Hoax merupakan berita yang tidak benar, berisi kebohongan belaka. Ini yang berbahaya dan harus dilawan. Memang tidak mudah, sebab ini tidak seperti perang terbuka melawan musuh. Inilah perang melawan musuh yang tidak tampak, yaitu disinformasi.
Sebab bukan benda wujud, tentu susah untuk dilawan. Mirip seperti barang gaib yang tak tersentuh. Bedanya, informasi bisa dilihat, dibaca atau didengar. Dengan begitu, informasi mampu mempengaruhi pikiran terkait suatu kejadian.
“Informasi merupakan sesuatu yang tidak tampak tapi sungguh berdampak. Karena itu agak susah melawannya.”
Susah dilawan, bukan berarti tidak ada cara untuk menghalaunya. Salah satunya melalui budaya, tentunya budaya literasi. Membaca mampu melatih otak untuk membentuk logika berpikir. Wabil khusus dalam mengamati suatu kejadian.
Semakin sering membaca, semakin banyak data masuk ke dalam otak. Semakin banyak data yang diproses, semakin meningkat kemampuan otak. Ini membuat otak mampu berpikir kritis, mengolah data menjadi informasi, membedakan mana yang penting atau tidak, salah atau benar.

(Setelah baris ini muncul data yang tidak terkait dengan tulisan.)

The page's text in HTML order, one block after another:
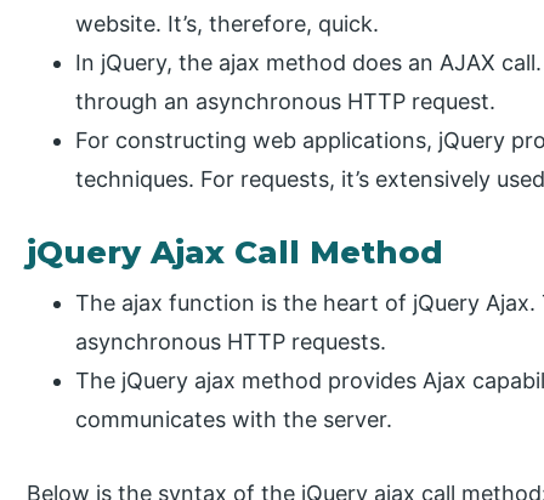
website. It’s, therefore, quick.
In jQuery, the ajax method does an AJAX
through an asynchronous HTTP request.
For constructing web applications, jQuery
techniques. For requests, it’s extensively
jQuery Ajax Call Method
The ajax function is the heart of jQuery
asynchronous HTTP requests.
The jQuery ajax method provides Ajax
communicates with the server.
Below is the syntax of the jQuery ajax call
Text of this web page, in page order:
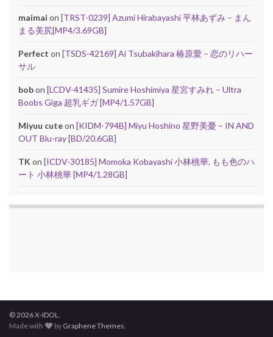
maimai on [TRST-0239] Azumi Hirabayashi 平林あずみ – まん
まる美尻[MP4/3.69GB]
Perfect on [TSDS-42169] Ai Tsubakihara 椿原愛 – 恋のリハー
サル
bobon [LCDV-41435] Sumire Hoshimiya 星宮すみれ – Ultra
Boobs Giga 超乳ギガ [MP4/1.57GB]
Miyuu cuteon [KIDM-794B] Miyu Hoshino 星野美憂 – IN AND
OUT Blu-ray [BD/20.6GB]
TK on [ICDV-30185] Momoka Kobayashi 小林桃華, もも色のハ
ート 小林桃華 [MP4/1.28GB]
© 2026 X-IDOL.
Made with
by Graphene Themes
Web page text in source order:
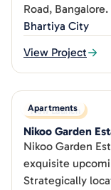
Road,
today.
Bhartiya City
View Project
Apartments
New Launch
Nikoo Garden
Nikoo Garden
exquisite
Strategically
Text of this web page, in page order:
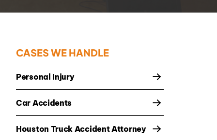
CASES WE HANDLE
Personal Injury
Car Accidents
Houston Truck Accident Attorney
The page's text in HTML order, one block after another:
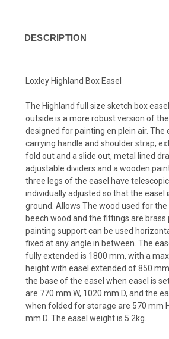
DESCRIPTION
Loxley Highland Box Easel
The Highland full size sketch box
outside is a more robust version of the
designed for painting en plein air. The
carrying handle and shoulder strap,
fold out and a slide out, metal lined
adjustable dividers and a wooden
three legs of the easel have
individually adjusted so that the easel
ground. Allows The wood used for the
beech wood and the fittings are brass
painting support can be used
fixed at any angle in between. The
fully extended is 1800 mm, with a
height with easel extended of 850
the base of the easel when easel is
are 770 mm W, 1020 mm D, and the
when folded for storage are 570 mm
mm D. The easel weight is 5.2kg.
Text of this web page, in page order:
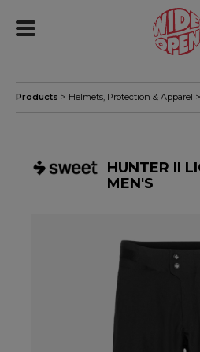
Products > Helmets, Protection & Apparel >
HUNTER II
MEN'S
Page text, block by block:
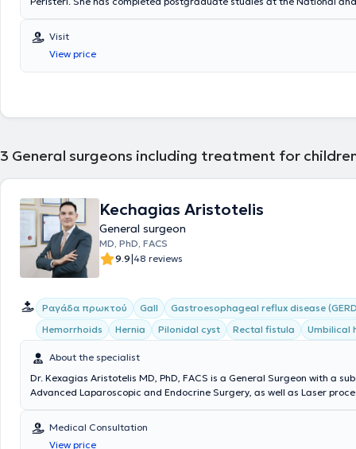
Clinic at the "Paidon Mitera" Hospital, and during her residency, she
Attica General Hospital "Sismanogleio" and the Children's General
Sofia." Finally, the physician has attended numerous conferences as
ongoing professional development.
Visit
View price
3 General surgeons including treatment for
Kechagias Aristotelis
General surgeon
MD, PhD, FACS
9.9|48 reviews
Ραγάδα πρωκτού Gall
Gastroesophageal reflux disease
Hemorrhoids
Hernia Pilonidal cyst Rectal fistula Umbilical
About the specialist
Dr. Kexagias Aristotelis MD, PhD, FACS is a General Surgeon with a
Advanced Laparoscopic and Endocrine Surgery, as well as Laser
University of Athens. He holds two specialty certifications (double
Surgery (Athens) and Laparoscopic Surgery of the Gastrointestinal
Medical Consultation
View price
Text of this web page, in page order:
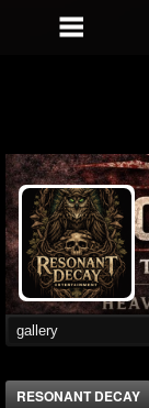
RESONANT DECAY

“Caranya ya dengan kita melakukan peningkatan terkait literasi informasi. Literasi informasi maksudnya kemampuan dalam mengendalikan, mengelola, memahami informasi yang kita dapatkan.”
Meningkatkan kemampuan literasi sangat penting. Terlebih di bidang informasi digital. Namun, kemampuan ini bukanlah sebuah bakat. Ia bisa dan harus dilatih. Salah satunya dengan membaca sebanyak mungkin, sesering mungkin.

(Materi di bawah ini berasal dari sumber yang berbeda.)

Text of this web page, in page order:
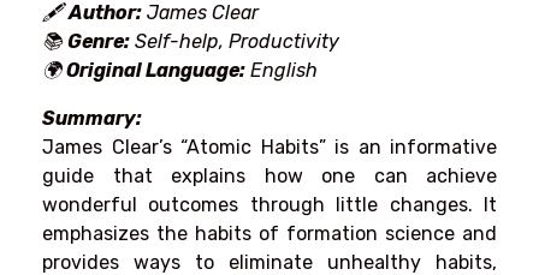
🖋Author: James Clear
📚Genre: Self-help, Productivity
🌍Original Language: English
Summary:
James Clear’s “Atomic Habits” is an informative
guide
that explains how one can
achieve
wonderful outcomes through little changes. It
emphasizes the habits of formation science and
provides
ways to eliminate unhealthy habits,
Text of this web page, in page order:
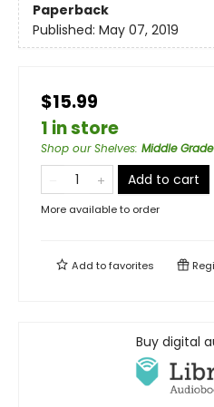
Paperback
Published: May 07, 2019
$15.99
1 in store
Shop our Shelves: Middle
Add to cart
More available to order
Add tofavorites
Buy digital
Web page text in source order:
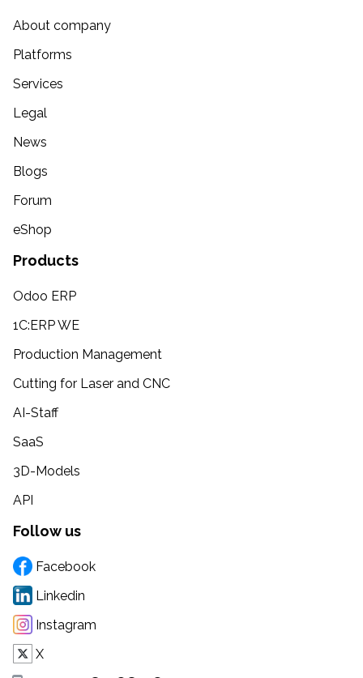
About company
Platforms
Services
Legal
News
Blogs
Forum
eShop
Products
Odoo ERP
1C:ERP WE
Production Management
Cutting for Laser and CNC
AI-Staff
SaaS
3D-Models
API
Follow us
Facebook
Linkedin
Instagram
X

Selain membaca, perlu juga adanya ruang diskusi. Debat kecil pun tak apa, yang penting santai dan nyaman. Seperti kegiatan Ngopi Sareng yang melibatkan banyak pihak ini.
Mulai dari kawan-kawan mahasiswa, komunitas, Lembaga Swadaya Masyarakat (LSM), Pemerintah Kabupaten Bojonegoro, hingga swasta seperti ExxonMobil Cepu Limited (EMCL). Perlu adanya kerja sama solid untuk melawan hoax dan disinformasi di era digital saat ini.